TFile *output = new TFile("tree.root", "recreate");
tree->Write();
output->Close();
	
}

But how does it work with the vector? I tried some things inside the for loop with push_back() but could not make it work.

What didn’t work, exactly? push_back should work to “fill” vectors.
As side note, and just my two cents: I’d say if you need vectors (or variable size elements), I try to avoid structs in trees, since ROOT will expect contiguous memory for consecutive members of the struct and the variable number of elements could cause trouble depending on the type (not necessarily, but something to be careful about); you can use separate branches for each variable (Event, channel,…), which will need SetBranchAddress for each one, but is generally safer, I think.

I tried


	struct event_STRUCT {
		Int_t Event;
		Int_t Channel;
		std::vector<Float_t> datapoints;
	};

event_STRUCT sEvent;
....
....

tree->Branch("datapoints", sEvent.datapoints, "datapoints/F");

for (int i = 0; i < 100; ++i)
{
	sEvent.datapoints.push_back(i);
}

tree->Fill();

and other different forms of that but it doesn’t seem to work like that. What am I doing wrong?

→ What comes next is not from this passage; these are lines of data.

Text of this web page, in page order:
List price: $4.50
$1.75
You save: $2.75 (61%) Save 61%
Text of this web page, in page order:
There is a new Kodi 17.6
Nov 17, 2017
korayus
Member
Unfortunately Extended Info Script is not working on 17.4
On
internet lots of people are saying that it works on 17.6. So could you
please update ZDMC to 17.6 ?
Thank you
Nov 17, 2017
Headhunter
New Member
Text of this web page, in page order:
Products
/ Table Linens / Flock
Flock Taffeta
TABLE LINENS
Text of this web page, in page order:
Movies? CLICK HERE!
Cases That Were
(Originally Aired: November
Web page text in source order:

Concerning seperating the branches for each variable: Would it provide enough flexibility and ease of use for further analysis. Like filtering the tree to get only the data from a specific channel for example.
Could you give further explanation on how the SetBranchAdress thing would work for my example or give me a reference to the documentation? I have a hard time understanding and finding what I need.

https://root.cern/doc/master/tree1_8C_source.html
The example shows how to create, fill, save and read a tree and plot histograms from it.

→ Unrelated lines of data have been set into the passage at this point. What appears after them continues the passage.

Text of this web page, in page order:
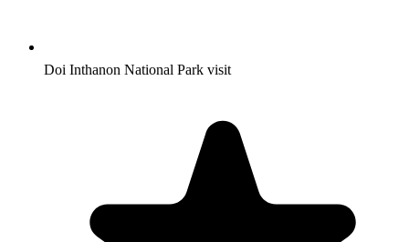
Doi Inthanon National Park visit
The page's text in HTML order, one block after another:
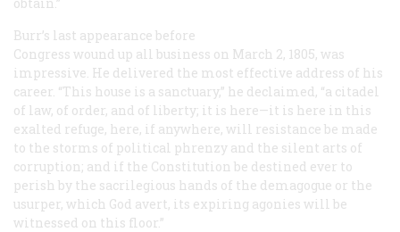
Burr’s last appearance before
Congress wound up all business on March 2, 1805, was
impressive. He delivered the most effective address of his
career. “This house is a sanctuary,” he declaimed, “a citadel
of law, of order, and of liberty; it is here—it is here in this
exalted refuge, here, if anywhere, will resistance be made
to the storms of political phrenzy and the silent arts of
corruption; and if the Constitution be destined ever to
perish by the sacrilegious hands of the demagogue or the
usurper, which God avert, its expiring agonies will be
witnessed on this floor.”
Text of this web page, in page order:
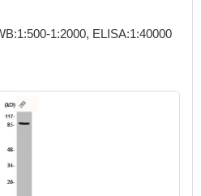
1:2000, ELISA:1:40000
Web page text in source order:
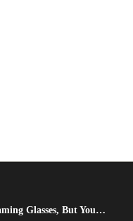
Glasses, But You…

Thank you! Ok, this is a really simple example.

One question:

In the example they loop over all entries of “px” for example and fill it in a histogram. How would I subdivide/group my entries? In my example I’d have a branch for “Channel” and one for “Datapoints”. How would I then select only the datapoints corresponding to channel 1 for example. Would I have to somehow split my Channel branch first?

Once you have done SetBranchAddress for the branches you want to read (you don’t have to do it for all branches if you don’t need them), every time you do GetEntry or GetEvent all of them are “read” for the same event, so you can do any processing, selection, etc on any of them, exactly as you would do when iterating over arrays or vectors, for instance, where at each iteration you are accessing the same index for all variables; e.g. inside the reader loop, after GetEntry(i) you can just do “if Channel=1 then do this…” or whatever you need. Of course, if you have vectors inside branches, you also have to iterate over these vectors’ entries, inside each event.